What the task asks
Exact copies of all entries are needed. Pictures are to be left out.

Records supplied
####
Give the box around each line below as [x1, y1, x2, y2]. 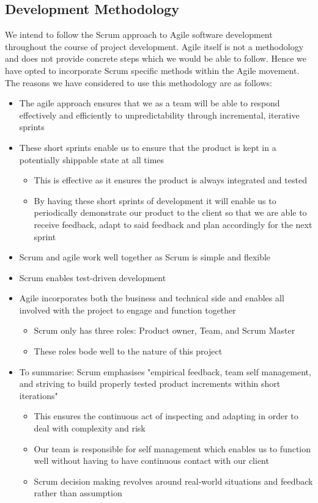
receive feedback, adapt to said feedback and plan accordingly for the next [34, 218, 312, 230]
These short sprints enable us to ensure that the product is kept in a [19, 141, 276, 153]
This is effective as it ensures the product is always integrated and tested [34, 174, 307, 186]
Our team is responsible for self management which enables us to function [34, 442, 311, 455]
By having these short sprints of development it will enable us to [34, 194, 276, 207]
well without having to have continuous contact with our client [34, 454, 269, 467]
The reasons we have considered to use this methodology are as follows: [5, 76, 272, 89]
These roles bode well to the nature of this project [34, 345, 223, 358]
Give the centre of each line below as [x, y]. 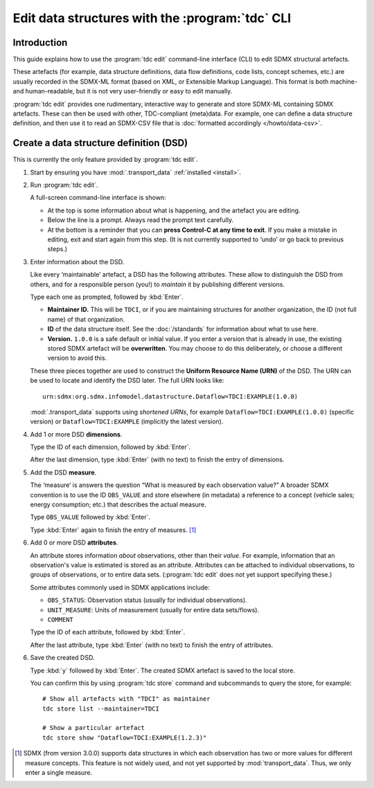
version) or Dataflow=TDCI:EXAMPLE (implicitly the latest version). [127, 421]
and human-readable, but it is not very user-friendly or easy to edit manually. [123, 91]
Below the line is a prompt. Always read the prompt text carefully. [141, 220]
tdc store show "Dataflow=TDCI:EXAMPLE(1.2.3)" [125, 737]
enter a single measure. [59, 773]
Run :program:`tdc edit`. [64, 185]
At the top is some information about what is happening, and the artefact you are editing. [174, 210]
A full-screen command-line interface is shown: [98, 198]
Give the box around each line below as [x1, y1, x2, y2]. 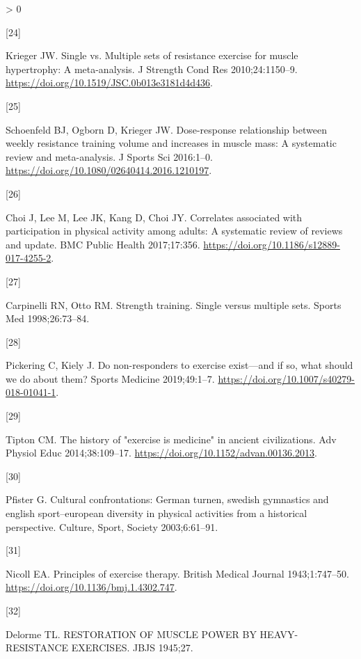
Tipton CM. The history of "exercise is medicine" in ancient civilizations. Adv [6, 431, 337, 446]
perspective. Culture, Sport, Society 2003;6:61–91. [6, 519, 218, 534]
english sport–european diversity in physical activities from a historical [6, 506, 307, 521]
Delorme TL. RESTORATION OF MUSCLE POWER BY [6, 626, 257, 641]
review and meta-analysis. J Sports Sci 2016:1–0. [6, 149, 214, 164]
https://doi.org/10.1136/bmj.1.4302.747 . [6, 580, 177, 594]
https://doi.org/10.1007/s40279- [218, 371, 355, 386]
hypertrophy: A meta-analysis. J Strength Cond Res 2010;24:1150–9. [6, 61, 298, 76]
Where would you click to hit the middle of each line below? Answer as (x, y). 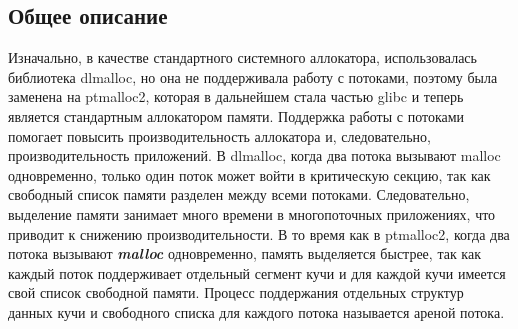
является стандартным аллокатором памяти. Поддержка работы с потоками (236, 115)
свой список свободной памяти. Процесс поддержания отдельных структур (236, 292)
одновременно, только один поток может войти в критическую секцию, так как (249, 174)
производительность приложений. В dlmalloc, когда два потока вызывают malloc (254, 155)
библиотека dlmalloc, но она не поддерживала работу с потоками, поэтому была (253, 76)
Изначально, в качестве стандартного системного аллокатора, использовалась (242, 57)
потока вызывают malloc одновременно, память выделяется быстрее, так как (244, 253)
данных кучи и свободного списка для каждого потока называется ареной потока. (256, 311)
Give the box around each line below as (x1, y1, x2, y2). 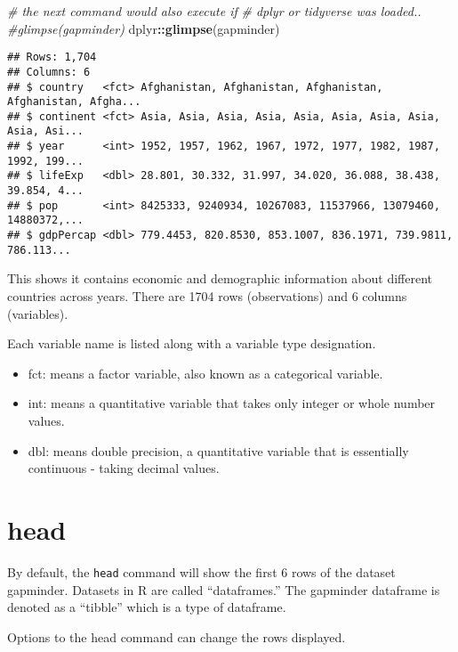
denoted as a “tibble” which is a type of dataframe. (7, 598, 286, 616)
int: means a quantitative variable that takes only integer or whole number (28, 394, 436, 412)
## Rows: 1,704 (7, 51, 97, 64)
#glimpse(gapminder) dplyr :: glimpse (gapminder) (7, 19, 280, 37)
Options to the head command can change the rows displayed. (7, 627, 346, 646)
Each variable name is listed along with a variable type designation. (7, 334, 376, 353)
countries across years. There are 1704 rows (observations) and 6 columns (7, 286, 407, 305)
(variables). (7, 304, 68, 322)
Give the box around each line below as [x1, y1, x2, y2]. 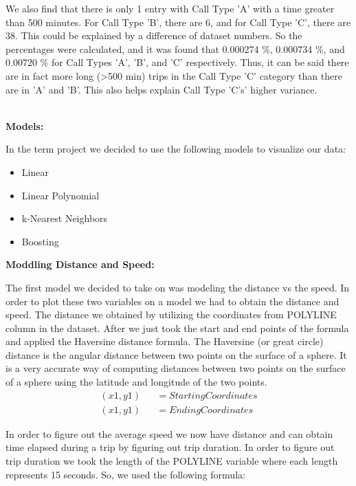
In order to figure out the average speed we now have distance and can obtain [5, 426, 333, 441]
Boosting [21, 234, 59, 248]
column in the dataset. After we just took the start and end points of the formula [5, 320, 349, 335]
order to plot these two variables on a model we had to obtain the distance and [5, 294, 340, 308]
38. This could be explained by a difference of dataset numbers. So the [5, 28, 302, 43]
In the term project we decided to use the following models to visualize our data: [5, 142, 346, 156]
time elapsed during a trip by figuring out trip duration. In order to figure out [5, 440, 335, 454]
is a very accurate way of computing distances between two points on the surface [5, 361, 346, 375]
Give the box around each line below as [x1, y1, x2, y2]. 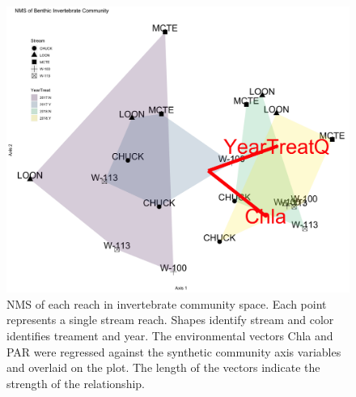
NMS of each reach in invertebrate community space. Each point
####
Answer for the task
Give the box around each line below as [x1, y1, x2, y2]. 
receive feedback, adapt to said feedback and plan accordingly for the next [34, 218, 312, 230]
These short sprints enable us to ensure that the product is kept in a [19, 141, 276, 153]
This is effective as it ensures the product is always integrated and tested [34, 174, 307, 186]
Our team is responsible for self management which enables us to function [34, 442, 311, 455]
By having these short sprints of development it will enable us to [34, 194, 276, 207]
well without having to have continuous contact with our client [34, 454, 269, 467]
The reasons we have considered to use this methodology are as follows: [5, 76, 272, 89]
These roles bode well to the nature of this project [34, 345, 223, 358]
Give the centre of each line below as [x, y]. 
version) or Dataflow=TDCI:EXAMPLE (implicitly the latest version). [127, 421]
and human-readable, but it is not very user-friendly or easy to edit manually. [123, 91]
Below the line is a prompt. Always read the prompt text carefully. [141, 220]
tdc store show "Dataflow=TDCI:EXAMPLE(1.2.3)" [125, 737]
enter a single measure. [59, 773]
Run :program:`tdc edit`. [64, 185]
At the top is some information about what is happening, and the artefact you are editing. [174, 210]
A full-screen command-line interface is shown: [98, 198]
Give the box around each line below as [x1, y1, x2, y2]. 
Tipton CM. The history of "exercise is medicine" in ancient civilizations. Adv [6, 431, 337, 446]
perspective. Culture, Sport, Society 2003;6:61–91. [6, 519, 218, 534]
english sport–european diversity in physical activities from a historical [6, 506, 307, 521]
Delorme TL. RESTORATION OF MUSCLE POWER BY [6, 626, 257, 641]
review and meta-analysis. J Sports Sci 2016:1–0. [6, 149, 214, 164]
https://doi.org/10.1136/bmj.1.4302.747 . [6, 580, 177, 594]
https://doi.org/10.1007/s40279- [218, 371, 355, 386]
hypertrophy: A meta-analysis. J Strength Cond Res 2010;24:1150–9. [6, 61, 298, 76]
Where would you click to hit the middle of each line below? Answer as (x, y). 
является стандартным аллокатором памяти. Поддержка работы с потоками (236, 115)
свой список свободной памяти. Процесс поддержания отдельных структур (236, 292)
одновременно, только один поток может войти в критическую секцию, так как (249, 174)
производительность приложений. В dlmalloc, когда два потока вызывают malloc (254, 155)
библиотека dlmalloc, но она не поддерживала работу с потоками, поэтому была (253, 76)
Изначально, в качестве стандартного системного аллокатора, использовалась (242, 57)
потока вызывают malloc одновременно, память выделяется быстрее, так как (244, 253)
данных кучи и свободного списка для каждого потока называется ареной потока. (256, 311)
Give the box around each line below as (x1, y1, x2, y2). 
denoted as a “tibble” which is a type of dataframe. (7, 598, 286, 616)
int: means a quantitative variable that takes only integer or whole number (28, 394, 436, 412)
## Rows: 1,704 (7, 51, 97, 64)
#glimpse(gapminder) dplyr :: glimpse (gapminder) (7, 19, 280, 37)
Options to the head command can change the rows displayed. (7, 627, 346, 646)
Each variable name is listed along with a variable type designation. (7, 334, 376, 353)
countries across years. There are 1704 rows (observations) and 6 columns (7, 286, 407, 305)
(variables). (7, 304, 68, 322)
Give the box around each line below as [x1, y1, x2, y2]. 
In order to figure out the average speed we now have distance and can obtain [5, 426, 333, 441]
Boosting [21, 234, 59, 248]
column in the dataset. After we just took the start and end points of the formula [5, 320, 349, 335]
order to plot these two variables on a model we had to obtain the distance and [5, 294, 340, 308]
38. This could be explained by a difference of dataset numbers. So the [5, 28, 302, 43]
In the term project we decided to use the following models to visualize our data: [5, 142, 346, 156]
time elapsed during a trip by figuring out trip duration. In order to figure out [5, 440, 335, 454]
is a very accurate way of computing distances between two points on the surface [5, 361, 346, 375]
Give the box around each line below as [x1, y1, x2, y2]. 
NMS of each reach in invertebrate community space. Each point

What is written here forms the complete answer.